TextNormalization

class tidyX.text_normalization.TextNormalization[source]

static is_emoji(s: str) → bool[source]: Check if a given string is an emoji.

static lemmatizer(token: str, model: Language) → str[source]

Lemmatizes a given token using Spacy’s Spanish language model.

Lemmatization is the process of reducing a word to its base or dictionary form. For example, the word “running” would be lemmatized to “run”. Lemmatization takes into account the meaning of the word in the sentence, leveraging vocabulary and morphological analysis.

Note: Before using this function, a Spacy model should be downloaded. Use python -m spacy download name_of_model to download a model. Available models for Spanish are: “es_core_news_sm”, “es_core_news_md”, “es_core_news_lg”, “es_dep_news_trf”. For more information, visit https://spacy.io/models/

Args:: token (str): The token to be lemmatized. model (spacy.language.Language): A Spacy language model object.
Returns:: str: The lemmatized version of the token, with accents removed.
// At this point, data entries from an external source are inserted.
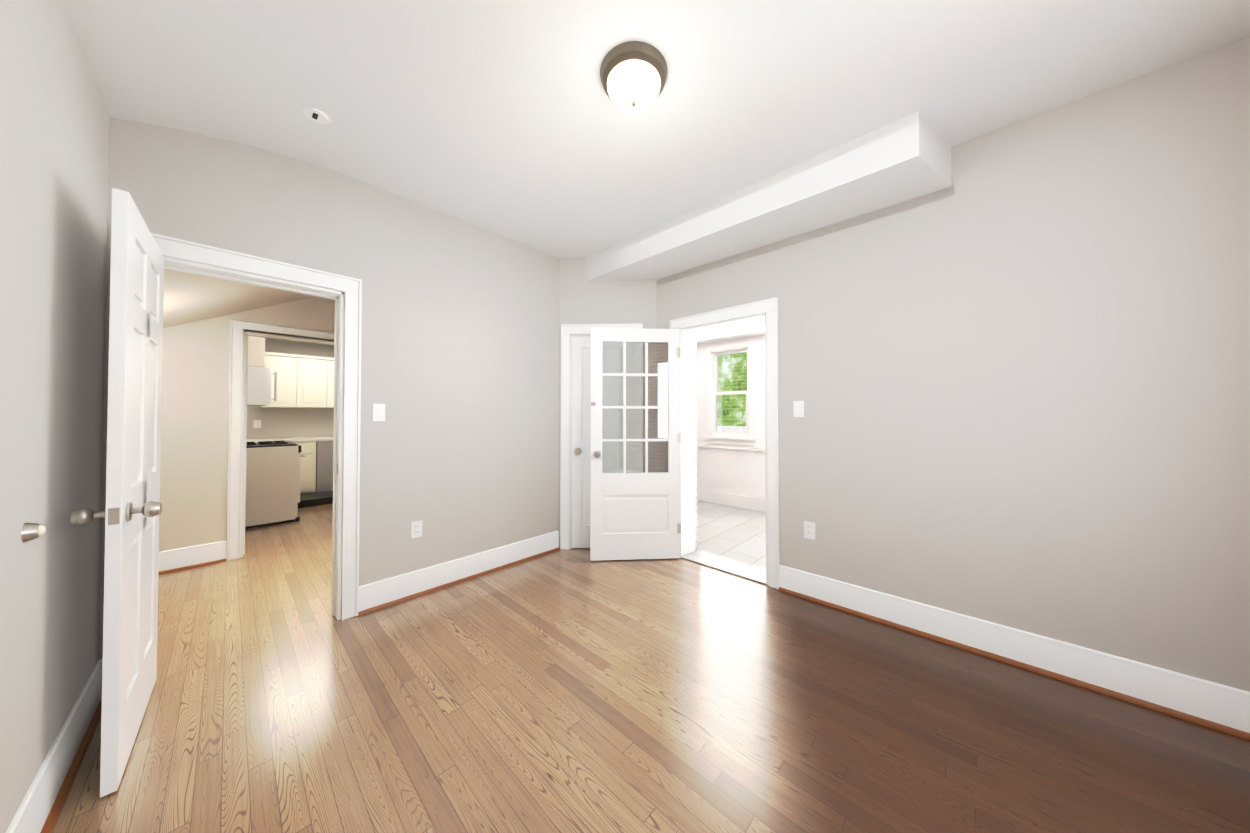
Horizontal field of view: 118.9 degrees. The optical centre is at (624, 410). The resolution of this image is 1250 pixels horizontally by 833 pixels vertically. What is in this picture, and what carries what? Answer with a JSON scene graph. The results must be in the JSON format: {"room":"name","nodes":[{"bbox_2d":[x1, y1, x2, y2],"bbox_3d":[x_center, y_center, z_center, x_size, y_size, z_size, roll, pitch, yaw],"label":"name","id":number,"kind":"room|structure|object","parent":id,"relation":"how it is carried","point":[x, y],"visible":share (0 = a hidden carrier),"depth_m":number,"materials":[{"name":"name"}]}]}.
{"room":"empty bedroom","nodes":[
{"label":"empty bedroom","id":0,"kind":"room"},
{"bbox_2d":[0,0,108,832],"bbox_3d":[-0.931,-0.169,0.258,4.020,2.885,0.120,-1,-1,43],"label":"wall","id":1,"kind":"structure","parent":0,"point":[54,136],"depth_m":1.15,"materials":[{"name":"beige paint"}]},
{"bbox_2d":[21,523,45,541],"bbox_3d":[-1.677,0.344,1.049,0.054,0.054,0.032,-1,-1,43],"label":"door stop","id":2,"kind":"object","parent":1,"relation":"attached to","point":[30,531],"visible":1,"depth_m":1.04,"materials":[{"name":"silver metal"}]},
{"bbox_2d":[6,659,101,832],"bbox_3d":[-0.923,1.187,0.335,3.900,0.175,0.035,-1,-1,43],"label":"baseboard","id":3,"kind":"structure","parent":1,"relation":"attached to","point":[39,811],"depth_m":1.24,"materials":[{"name":"white paint"}]},
{"bbox_2d":[159,297,334,551],"bbox_3d":[-3.173,0.022,3.674,0.120,2.600,5.030,-1,-1,43],"label":"wall","id":4,"kind":"structure","parent":0,"point":[194,432],"depth_m":3.13,"materials":[{"name":"beige paint"}]},
{"bbox_2d":[158,540,226,574],"bbox_3d":[-4.153,1.218,2.490,0.034,0.175,1.985,-1,-1,43],"label":"baseboard","id":5,"kind":"structure","parent":4,"relation":"attached to","point":[179,559],"depth_m":3.05,"materials":[{"name":"white paint"}]},
{"bbox_2d":[226,320,334,560],"bbox_3d":[-3.194,0.267,3.629,0.146,2.110,0.970,-1,-1,43],"label":"door frame","id":6,"kind":"structure","parent":4,"relation":"attached to","point":[237,440],"depth_m":3.28,"materials":[{"name":"white paint"}]},
{"bbox_2d":[163,268,334,327],"bbox_3d":[-2.507,-0.554,3.003,1.780,1.467,5.118,-1,-1,43],"label":"ceiling","id":7,"kind":"structure","parent":0,"point":[189,297],"depth_m":2.73,"materials":[{"name":"beige paint"}]},
{"bbox_2d":[247,338,333,438],"bbox_3d":[-4.835,0.062,6.438,0.120,2.600,3.250,-1,-1,43],"label":"wall","id":8,"kind":"structure","parent":0,"point":[293,422],"depth_m":5.86,"materials":[{"name":"beige paint"}]},
{"bbox_2d":[253,420,260,427],"bbox_3d":[-5.554,0.209,5.568,0.009,0.120,0.080,-1,-1,43],"label":"electrical outlet","id":9,"kind":"object","parent":8,"relation":"attached to","point":[256,423],"visible":1,"depth_m":5.57,"materials":[{"name":"white plastic"}]},
{"bbox_2d":[261,352,296,407],"bbox_3d":[-5.274,-0.445,5.623,0.354,0.810,0.369,-1,-1,43],"label":"upper cabinet","id":10,"kind":"object","parent":8,"relation":"attached to","point":[285,365],"depth_m":5.53,"materials":[{"name":"beige paint"}]},
{"bbox_2d":[297,355,328,407],"bbox_3d":[-5.024,-0.441,5.891,0.354,0.810,0.363,-1,-1,43],"label":"upper cabinet","id":11,"kind":"object","parent":8,"relation":"attached to","point":[304,381],"depth_m":5.78,"materials":[{"name":"beige paint"}]},
{"bbox_2d":[329,357,333,407],"bbox_3d":[-4.777,-0.437,6.156,0.354,0.810,0.363,-1,-1,43],"label":"upper cabinet","id":12,"kind":"object","parent":8,"relation":"attached to","point":[331,360],"depth_m":5.95,"materials":[{"name":"beige paint"}]},
{"bbox_2d":[248,335,333,345],"bbox_3d":[-3.745,-1.178,5.440,3.100,0.150,3.250,-1,-1,43],"label":"ceiling","id":13,"kind":"structure","parent":0,"point":[293,340],"depth_m":5.81,"materials":[{"name":"white paint"}]},
{"bbox_2d":[98,117,558,658],"bbox_3d":[-1.278,-0.131,2.923,0.120,2.885,3.550,-1,-1,43],"label":"wall","id":14,"kind":"structure","parent":0,"point":[459,451],"depth_m":2.59,"materials":[{"name":"beige paint"}]},
{"bbox_2d":[70,188,163,797],"bbox_3d":[-1.994,0.268,1.500,0.758,2.030,0.184,-1,-1,43],"label":"kitchen door","id":15,"kind":"structure","parent":14,"relation":"in","point":[130,513],"depth_m":1.32,"materials":[{"name":"white paint"}]},
{"bbox_2d":[151,233,361,620],"bbox_3d":[-2.057,0.229,2.062,0.146,2.140,0.925,-1,-1,43],"label":"door frame","id":16,"kind":"structure","parent":14,"relation":"attached to","point":[214,262],"depth_m":2.30,"materials":[{"name":"white paint"}]},
{"bbox_2d":[372,404,384,420],"bbox_3d":[-1.632,0.017,2.445,0.010,0.116,0.072,-1,-1,43],"label":"light switch","id":17,"kind":"object","parent":14,"relation":"attached to","point":[378,412],"visible":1,"depth_m":2.44,"materials":[{"name":"white plastic"}]},
{"bbox_2d":[411,520,421,538],"bbox_3d":[-1.472,0.845,2.605,0.010,0.116,0.072,-1,-1,43],"label":"outlet","id":18,"kind":"object","parent":14,"relation":"attached to","point":[416,529],"visible":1,"depth_m":2.60,"materials":[{"name":"white plastic"}]},
{"bbox_2d":[358,531,559,615],"bbox_3d":[-1.160,1.224,2.917,0.034,0.175,1.570,-1,-1,43],"label":"baseboard","id":19,"kind":"structure","parent":14,"relation":"attached to","point":[377,595],"depth_m":2.75,"materials":[{"name":"white paint"}]},
{"bbox_2d":[559,258,655,547],"bbox_3d":[-0.165,-0.122,3.565,0.928,2.885,0.100,0,-1,2],"label":"wall","id":20,"kind":"structure","parent":0,"point":[582,300],"depth_m":3.53,"materials":[{"name":"beige paint"}]},
{"bbox_2d":[560,323,642,549],"bbox_3d":[-0.220,0.250,3.548,0.780,2.140,0.126,0,-1,2],"label":"trim","id":21,"kind":"structure","parent":20,"relation":"attached to","point":[567,330],"depth_m":3.50,"materials":[{"name":"white paint"}]},
{"bbox_2d":[572,336,631,547],"bbox_3d":[-0.231,0.302,3.520,0.455,2.020,0.433,-1,-1,43],"label":"closet door","id":22,"kind":"structure","parent":20,"relation":"in","point":[581,353],"depth_m":3.52,"materials":[{"name":"white paint"}]},
{"bbox_2d":[52,504,1249,832],"bbox_3d":[-2.229,1.357,2.599,9.140,0.100,4.770,-1,-1,43],"label":"floor","id":23,"kind":"structure","parent":0,"point":[574,690],"depth_m":1.52,"materials":[{"name":"brown wood"}]},
{"bbox_2d":[245,441,304,528],"bbox_3d":[-4.402,0.819,4.470,0.760,1.030,0.726,-1,-1,43],"label":"gas range","id":24,"kind":"object","parent":23,"relation":"on","point":[273,472],"visible":0.77,"depth_m":4.27,"materials":[{"name":"white metal"}]},
{"bbox_2d":[287,440,318,503],"bbox_3d":[-5.044,0.913,5.654,0.622,0.876,0.397,-1,-1,43],"label":"base cabinet","id":25,"kind":"object","parent":23,"relation":"on","point":[316,483],"depth_m":5.52,"materials":[{"name":"beige paint"}]},
{"bbox_2d":[247,440,286,441],"bbox_3d":[-5.162,0.447,5.108,1.203,0.040,0.623,-1,-1,43],"label":"countertop","id":26,"kind":"structure","parent":25,"relation":"on","point":[247,440],"depth_m":5.20,"materials":[{"name":"white stone"}]},
{"bbox_2d":[275,436,332,439],"bbox_3d":[-4.600,0.462,6.137,0.623,0.040,1.700,-1,-1,43],"label":"countertop","id":27,"kind":"structure","parent":25,"relation":"on","point":[330,437],"depth_m":5.65,"materials":[{"name":"white stone"}]},
{"bbox_2d":[319,440,332,499],"bbox_3d":[-4.701,0.918,6.023,0.622,0.876,0.610,-1,-1,43],"label":"dishwasher","id":28,"kind":"object","parent":23,"relation":"on","point":[325,446],"depth_m":5.66,"materials":[{"name":"beige paint"}]},
{"bbox_2d":[63,0,1249,257],"bbox_3d":[0.194,-1.478,1.573,4.140,0.270,3.550,-1,-1,43],"label":"ceiling","id":29,"kind":"structure","parent":0,"point":[509,118],"depth_m":1.65,"materials":[{"name":"white paint"}]},
{"bbox_2d":[302,107,330,123],"bbox_3d":[-1.550,-1.479,1.843,0.132,0.022,0.132,-1,-1,43],"label":"smoke detector","id":30,"kind":"object","parent":29,"relation":"attached to","point":[317,116],"visible":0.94,"depth_m":1.84,"materials":[{"name":"white plastic"}]},
{"bbox_2d":[600,41,667,112],"bbox_3d":[0.039,-1.418,1.641,0.300,0.148,0.300,-1,-1,43],"label":"flush-mount ceiling light","id":31,"kind":"object","parent":29,"relation":"attached to","point":[633,75],"visible":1,"depth_m":1.57,"materials":[{"name":"white glass"}]},
{"bbox_2d":[586,111,951,280],"bbox_3d":[0.727,-1.373,2.816,2.635,0.245,0.440,-1,-1,43],"label":"soffit","id":32,"kind":"structure","parent":29,"relation":"attached to","point":[906,158],"depth_m":2.32,"materials":[{"name":"white paint"}]},
{"bbox_2d":[695,336,696,549],"bbox_3d":[0.696,0.069,3.485,3.400,2.500,0.057,-1,-1,43],"label":"wall","id":33,"kind":"structure","parent":0,"point":[695,442],"depth_m":3.51,"materials":[{"name":"white paint"}]},
{"bbox_2d":[689,500,765,576],"bbox_3d":[1.263,1.380,4.075,3.640,0.096,2.150,-1,-1,43],"label":"floor","id":34,"kind":"structure","parent":0,"point":[732,536],"depth_m":3.88,"materials":[{"name":"white tile"}]},
{"bbox_2d":[697,334,765,498],"bbox_3d":[1.954,0.089,4.837,3.640,2.500,0.120,-1,-1,43],"label":"wall","id":35,"kind":"structure","parent":0,"point":[736,472],"depth_m":5.13,"materials":[{"name":"white paint"}]},
{"bbox_2d":[704,340,755,445],"bbox_3d":[1.498,-0.226,5.232,0.760,1.420,0.170,-1,-1,43],"label":"sunroom window","id":36,"kind":"structure","parent":35,"relation":"in","point":[713,435],"depth_m":5.25,"materials":[{"name":"white paint"}]},
{"bbox_2d":[697,325,765,511],"bbox_3d":[1.839,0.087,4.712,3.400,2.500,0.220,-1,-1,43],"label":"trim","id":37,"kind":"structure","parent":35,"relation":"attached to","point":[744,502],"depth_m":4.92,"materials":[{"name":"white paint"}]},
{"bbox_2d":[656,181,953,284],"bbox_3d":[1.256,-1.222,4.105,3.640,0.100,2.170,-1,-1,43],"label":"ceiling","id":38,"kind":"structure","parent":0,"point":[836,229],"depth_m":2.48,"materials":[{"name":"white paint"}]},
{"bbox_2d":[656,36,1249,691],"bbox_3d":[1.351,-0.134,2.709,4.020,2.885,0.280,-1,-1,43],"label":"wall","id":39,"kind":"structure","parent":0,"point":[1014,374],"depth_m":1.82,"materials":[{"name":"beige paint"}]},
{"bbox_2d":[590,328,680,560],"bbox_3d":[0.080,0.293,3.258,0.602,2.030,0.634,-1,-1,43],"label":"french door","id":40,"kind":"structure","parent":39,"relation":"in","point":[635,516],"depth_m":3.24,"materials":[{"name":"white paint"}]},
{"bbox_2d":[670,297,779,589],"bbox_3d":[0.867,0.244,3.137,0.970,2.140,0.306,-1,-1,43],"label":"door frame","id":41,"kind":"structure","parent":39,"relation":"attached to","point":[766,310],"depth_m":3.00,"materials":[{"name":"white paint"}]},
{"bbox_2d":[793,401,803,416],"bbox_3d":[1.234,-0.008,2.618,0.072,0.116,0.010,-1,-1,43],"label":"light switch","id":42,"kind":"object","parent":39,"relation":"attached to","point":[798,408],"visible":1,"depth_m":2.62,"materials":[{"name":"white plastic"}]},
{"bbox_2d":[804,521,814,539],"bbox_3d":[1.282,0.837,2.562,0.072,0.116,0.010,-1,-1,43],"label":"outlet","id":43,"kind":"object","parent":39,"relation":"attached to","point":[809,530],"visible":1,"depth_m":2.56,"materials":[{"name":"white plastic"}]},
{"bbox_2d":[778,565,1249,740],"bbox_3d":[1.853,1.211,2.008,1.995,0.175,0.034,-1,-1,43],"label":"baseboard","id":44,"kind":"structure","parent":39,"relation":"attached to","point":[1202,703],"depth_m":1.80,"materials":[{"name":"white paint"}]},
{"bbox_3d":[-4.767,0.030,4.236,2.980,2.600,0.120,-1,-1,43],"label":"wall","id":45,"kind":"structure","parent":0,"visible":0},
{"bbox_2d":[247,336,276,405],"bbox_3d":[-4.494,-0.443,4.390,0.760,0.770,0.463,-1,-1,43],"label":"microwave","id":46,"kind":"object","parent":45,"relation":"attached to","point":[259,380],"visible":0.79,"depth_m":4.19,"materials":[{"name":"white plastic"}]},
{"label":"outside","id":47,"kind":"structure","parent":0,"visible":0},
{"bbox_2d":[717,426,745,432],"bbox_3d":[2.715,1.829,7.096,8.000,3.084,2.499,-1,-1,43],"label":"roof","id":48,"kind":"structure","parent":47,"point":[731,427],"depth_m":6.36,"materials":[{"name":"white"}]},
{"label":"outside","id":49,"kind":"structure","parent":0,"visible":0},
{"bbox_2d":[717,352,746,425],"bbox_3d":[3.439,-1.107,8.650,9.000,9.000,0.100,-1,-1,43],"label":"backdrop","id":50,"kind":"structure","parent":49,"point":[734,383],"depth_m":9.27,"materials":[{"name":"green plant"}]}
]}
stemmer(language: str = 'spanish') → str[source]

Stems a given token using Snowball stemmer.

Stemming is the process of reducing a word to its base or root form, often by stripping suffixes. For instance, the word “running” might be stemmed to “run”. Unlike lemmatization, stemming doesn’t always produce a valid word and doesn’t consider the meaning of a word in the context.

This function uses the Snowball stemmer, which supports multiple languages including Spanish.

Note: Before using this function, you might need to install nltk if not done already. Use pip install nltk.

Args:: token (str): The token to be stemmed. language (str, optional): The language of the token. Defaults to “spanish”.
Returns:: str: The stemmed version of the token.